MITRE ATLAS catalogs sixteen tactics and eighty-four techniques adversaries use against AI systems, including fourteen agent-focused techniques added through the October 2025 Zenity Labs collaboration. It is the canonical taxonomy a security architect’s CISO, auditor, or RFP will name. It is not a detection plan.

ATLAS organizes around adversary objectives. Detection programs organize around surfaces a program looks at, signals it captures, and layers that assemble those signals into an attack story. Two structures, two purposes — neither does the other’s job. Asking “is AML.T0051 covered?” has no operational answer without a translation between them.

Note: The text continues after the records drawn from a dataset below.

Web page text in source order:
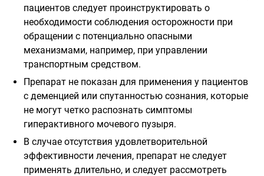
пациентов следует проинструктировать о
необходимости соблюдения осторожности при
обращении с потенциально опасными
механизмами, например, при управлении
транспортным средством.
Препарат не показан для применения у пациентов
с деменцией или спутанностью сознания, которые
не могут четко распознать симптомы
гиперактивного мочевого пузыря.
В случае отсутствия удовлетворительной
эффективности лечения, препарат не следует
применять длительно, и следует рассмотреть
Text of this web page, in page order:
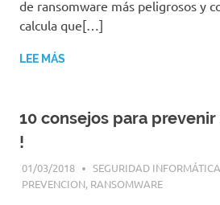
de ransomware más peligrosos y
calcula que[…]
LEE MÁS
10 consejos para
!
01/03/2018 SEGURIDAD
PREVENCION, RANSOMWARE
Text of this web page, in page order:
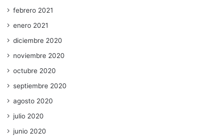
febrero 2021
enero 2021
diciembre 2020
noviembre 2020
octubre 2020
septiembre 2020
agosto 2020
julio 2020
junio 2020
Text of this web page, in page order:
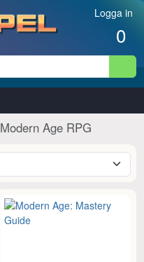
Logga in
0
Modern Age RPG
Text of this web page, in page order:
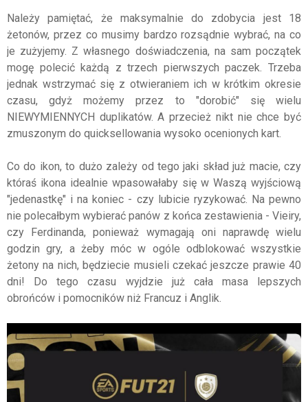
Należy pamiętać, że maksymalnie do zdobycia jest 18
żetonów, przez co musimy bardzo rozsądnie wybrać, na co
je zużyjemy. Z własnego doświadczenia, na sam początek
mogę polecić każdą z trzech pierwszych paczek. Trzeba
jednak wstrzymać się z otwieraniem ich w krótkim okresie
czasu, gdyż możemy przez to "dorobić" się wielu
NIEWYMIENNYCH duplikatów. A przecież nikt nie chce być
zmuszonym do quicksellowania wysoko ocenionych kart.
Co do ikon, to dużo zależy od tego jaki skład już macie, czy
któraś ikona idealnie wpasowałaby się w Waszą wyjściową
"jedenastkę" i na koniec - czy lubicie ryzykować. Na pewno
nie polecałbym wybierać panów z końca zestawienia - Vieiry,
czy Ferdinanda, ponieważ wymagają oni naprawdę wielu
godzin gry, a żeby móc w ogóle odblokować wszystkie
żetony na nich, będziecie musieli czekać jeszcze prawie 40
dni! Do tego czasu wyjdzie już cała masa lepszych
obrońców i pomocników niż Francuz i Anglik.
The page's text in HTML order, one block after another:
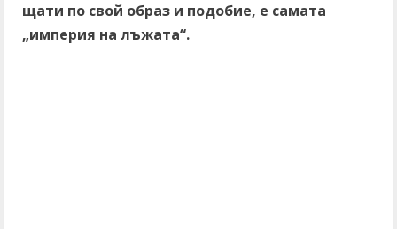
щати по свой образ и подобие, е самата
„империя на лъжата“.
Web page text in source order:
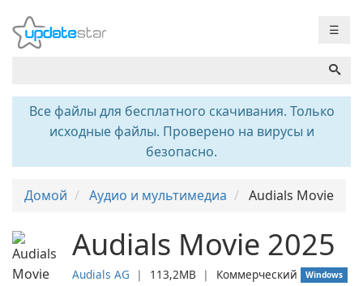
☰
Все файлы для бесплатного скачивания. Только
исходные файлы. Проверено на вирусы и
безопасно.
Домой Аудио и мультимедиа Audials Movie
Audials Movie 2025
Audials AG ❘ 113,2MB ❘ Коммерческий Windows
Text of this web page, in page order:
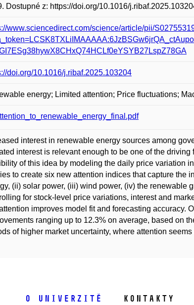
Dostupné z: https://doi.org/10.1016/
www.sciencedirect.com/science/article/pii/
doi.org/10.1016/j.ribaf.2025.103204
energy; Limited attention; Price fluctuations;
interest in renewable energy sources among
interest is relevant enough to be one of the
of this idea by modeling the daily price variation
to create six new attention indices that capture the
(ii) solar power, (iii) wind power, (iv) the renewable
for stock-level price variations, interest and
improves model fit and forecasting accuracy.
ranging up to 12.3% on average, based on
of higher market uncertainty, where attention seems
O univerzitě Kontakty
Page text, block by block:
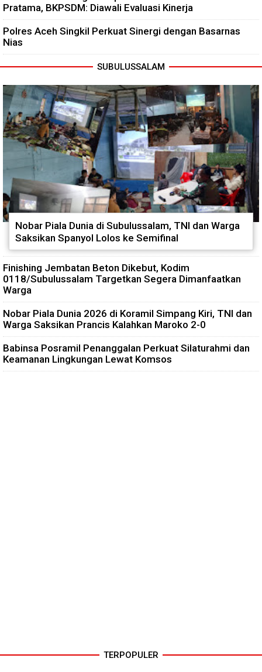
Pratama, BKPSDM: Diawali Evaluasi Kinerja
Polres Aceh Singkil Perkuat Sinergi dengan Basarnas
Nias
SUBULUSSALAM
Nobar Piala Dunia di Subulussalam, TNI dan Warga
Saksikan Spanyol Lolos ke Semifinal
Finishing Jembatan Beton Dikebut, Kodim
0118/Subulussalam Targetkan Segera Dimanfaatkan
Warga
Nobar Piala Dunia 2026 di Koramil Simpang Kiri, TNI dan
Warga Saksikan Prancis Kalahkan Maroko 2-0
Babinsa Posramil Penanggalan Perkuat Silaturahmi dan
Keamanan Lingkungan Lewat Komsos
TERPOPULER
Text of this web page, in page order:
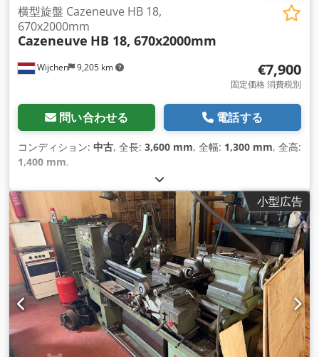
Wijchen 9,205 km
横型旋盤 Cazeneuve HB 18,
670x2000mm
Cazeneuve HB 18, 670x2000mm
€7,900
固定価格 消費税別
問い合わせる 電話する
コンディション: 中古, 全長: 3,600 mm, 全幅: 1,300 mm, 全高:
1,400 mm,
小型広告
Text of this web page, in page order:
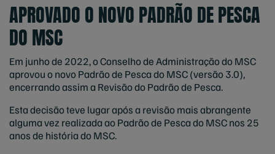
APROVADO O NOVO PADRÃO DE PESCA
DO MSC
Em junho de 2022, o Conselho de Administração do MSC
aprovou o novo Padrão de Pesca do MSC (versão 3.0),
encerrando assim a Revisão do Padrão de Pesca.
Esta decisão teve lugar após a revisão mais abrangente
alguma vez realizada ao Padrão de Pesca do MSC nos 25
anos de história do MSC.
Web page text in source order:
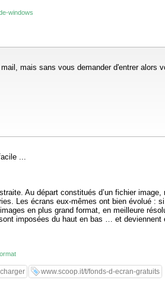
windows
mais sans vous demander d'entrer alors
...
Au départ constitués d’un fichier
Les écrans eux-mêmes ont bien évolué :
en plus grand format, en meilleure
imposées du haut en bas … et
www.scoop.it/t/fonds-d-ecran-gratuits
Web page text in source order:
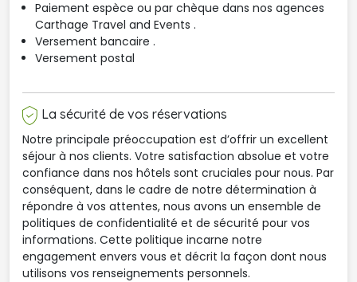
Paiement espèce ou par chèque dans nos agences
Carthage Travel and Events .
Versement bancaire .
Versement postal
La sécurité de vos réservations
Notre principale préoccupation est d’offrir un excellent
séjour à nos clients. Votre satisfaction absolue et votre
confiance dans nos hôtels sont cruciales pour nous. Par
conséquent, dans le cadre de notre détermination à
répondre à vos attentes, nous avons un ensemble de
politiques de confidentialité et de sécurité pour vos
informations. Cette politique incarne notre
engagement envers vous et décrit la façon dont nous
utilisons vos renseignements personnels.

This article produces that translation. Every agent-relevant ATLAS technique mapped to the four detection surfaces and five operating layers from the AI agent attack detection framework, with the techniques runtime cannot evidence named explicitly so the coverage report draws the line where the line actually is.

ATLAS Is an Adversary Taxonomy, Not a Detection Surface Map

MITRE ATLAS is built on the conventions inherited from ATT&CK. A tactic names an adversary objective. A technique names a method used to achieve it. Each technique carries an AML.TXXXX identifier the security community can reference unambiguously. That structure is excellent for communication — every defender globally knows what AML.T0051 means without ambiguity — and that’s the value ATLAS delivers.

It’s a different structure than what operating detection programs run on. The unit of analysis the architect’s program runs on is the detection surface, not the adversary objective. A program that looks at “Initial Access” doesn’t exist; a program that looks at the Input & Reasoning surface does. The mismatch shows up in any specific coverage question: “is AML.T0051 covered?” requires answering which surface the technique crosses, which layers of the stack are required to detect it at that surface, and what signal source feeds those layers. Without that translation, the question has no operational answer — only a vendor claim.

The CISO’s report still has to use ATLAS vocabulary. So the architect needs both: the canonical taxonomy for the report’s audience, and the runtime structure for the program that actually catches the techniques.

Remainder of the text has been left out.